In Venezuela la situazione economica è al limite e Maduro impone ai negozianti i saldi forzati

Uno strappo alla regola del socialismo in favore di un consumismo da saldi natalizi. Roba da occidentali, da americani – verrebbe da esclamare – ma in un Venezuela lacerato dalla crisi economica e politica, al presidente Nicolás Maduro non resta che tentare di iniettare un po’ di buonumore a forza di saldi forzati.
Lo Stato, infatti, schiera i propri funzionari per obbligare i negozianti a ribassare i prezzi. Un provvedimento che, come racconta l’Agenzia France Presse, ha recentemente coinvolto 200 negozi di abbigliamento, calzature e accessori a Caracas, la capitale del Paese sudamericano: questi esercizi commerciali sono stati accusati di aver gonfiato i prezzi e gli addetti pubblici hanno imposto le riduzioni. Non solo, il governo ha anche sequestrato 3,8 milioni di giocattoli a un’impresa che – secondo l’accusa dei funzionari statali – avrebbe gonfiato i prezzi del 34.000%: un valore abnorme. Questi articoli per i più piccoli sono poi stati destinati alla distribuzione a prezzi agevolati. Dal 2013 in Venezuela il Governo può fissare i prezzi dei beni di prima necessità e imporre ai negozianti un margine di guadagno di solito non superiore al 30%.

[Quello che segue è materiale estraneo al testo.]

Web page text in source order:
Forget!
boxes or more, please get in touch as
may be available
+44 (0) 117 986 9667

«Il nostro presidente operaio ci ha ordinato di garantire prezzi equi ai cittadini e lo stiamo facendo», spiega all’Afp seguendo alla lettera la retorica bolivariana William Contreras, direttore della Sundde, l’agenzia nazionale per la difesa dei diritti socio-economici dei consumatori. «Questa economia non ci può privare di un Natale felice».

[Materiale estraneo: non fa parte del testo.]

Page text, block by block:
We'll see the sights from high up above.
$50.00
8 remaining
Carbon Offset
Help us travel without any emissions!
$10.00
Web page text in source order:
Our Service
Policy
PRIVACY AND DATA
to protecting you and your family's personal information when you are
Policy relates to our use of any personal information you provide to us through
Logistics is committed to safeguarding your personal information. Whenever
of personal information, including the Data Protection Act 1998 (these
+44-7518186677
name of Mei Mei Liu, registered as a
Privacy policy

Ma se il successore di Ugo Chávez prova ad accontentare i cittadini, che con l’inflazione galoppante vedono il proprio potere d’acquisto ridotto al lumicino, scontenta la classe di piccoli imprenditori. Domenica scorsa Maduro ha dato ordine di ritirare dalla circolazione i biglietti da 100 bolivar, il taglio più diffuso nel Paese, perché secondo il governo sarebbero al centro di un’attività illecita di gruppi criminali colombiani che acquistano merci sovvenzionate in Venezuela, quindi a basso costo, e poi le rivendono nel loro Paese. Maduro ha ordinato la chiusura della frontiera con la Colombia e potrebbe chiedere al suo omologo colombiano, Juan Manuel Santos, di non permettere il cambio dei bolivar alla frontiera a un tasso diverso da quello presente in Venezuela. Inoltre le autorità stanno pensando di sostituire la banconota da 100 bolivar con una moneta e di emettere nuovi tagli per restare al passo con l’inflazione crescente.

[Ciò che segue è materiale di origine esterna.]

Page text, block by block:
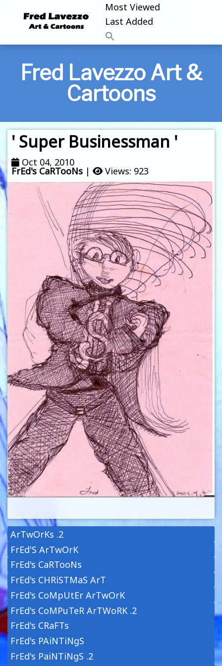
Most Viewed
Last Added
Fred Lavezzo Art &
Cartoons
' Super Businessman '
Oct 04, 2010
FrEd's CaRTooNs | Views: 923
ArTwOrKs .2
FrEd'S ArTwOrK
FrEd's CaRTooNs
FrEd's CHRiSTMaS ArT
FrEd's CoMpUtEr ArTwOrK
FrEd's CoMPuTeR ArTWoRK .2
FrEd's CRaFTs
FrEd's PAiNTiNgS
FrEd's PaiNTiNgS .2
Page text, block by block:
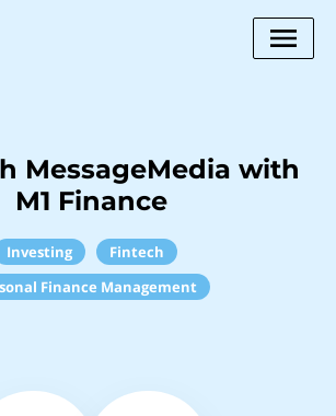
MessageMedia with
M1 Finance
Investing
Fintech
Finance Management
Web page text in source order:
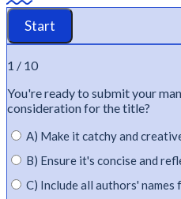
1 / 10
You'reready to submityour
consideration for the title?
A) Make it catchy and
B) Ensure it's concise and
C) Include all authors'
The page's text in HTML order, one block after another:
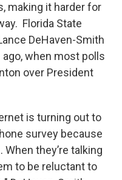
making it harder for
Florida State
DeHaven-Smith
when most polls
over President
is turning out to
survey because
they’re talking
to be reluctant to
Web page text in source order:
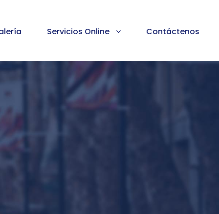
Servicios Online Contáctenos
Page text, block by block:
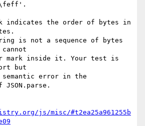
indicates the order of bytes in
is not a sequence of bytes
mark inside it. Your test is
but
semantic error in the
js/misc/#t2ea25a961255b
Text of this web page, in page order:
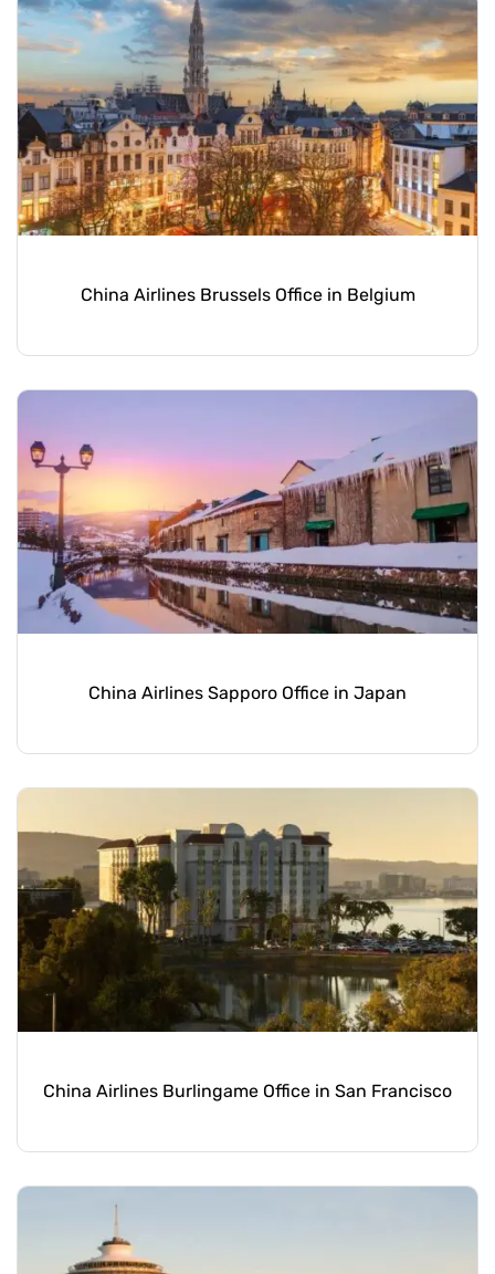
China Airlines Brussels Office in Belgium
China Airlines Sapporo Office in Japan
China Airlines Burlingame Office in San Francisco

«Attraverso alcune ong», questa l’accusa del ministro dell’Interno e della Giustizia venezuelano, Néstor Reverol, «organizzazioni statunitensi hanno pianificato questo colpo di Stato finanziario per soffocare il nostro Paese e sobillare una rivolta della popolazione».
Il contrabbando e questi ipotetici piani internazionali non bastano però a spiegare la gravissima situazione venezuelana, dove per i cittadini è diventato difficile acquistare e reperire i beni di prima necessità e i medicinali.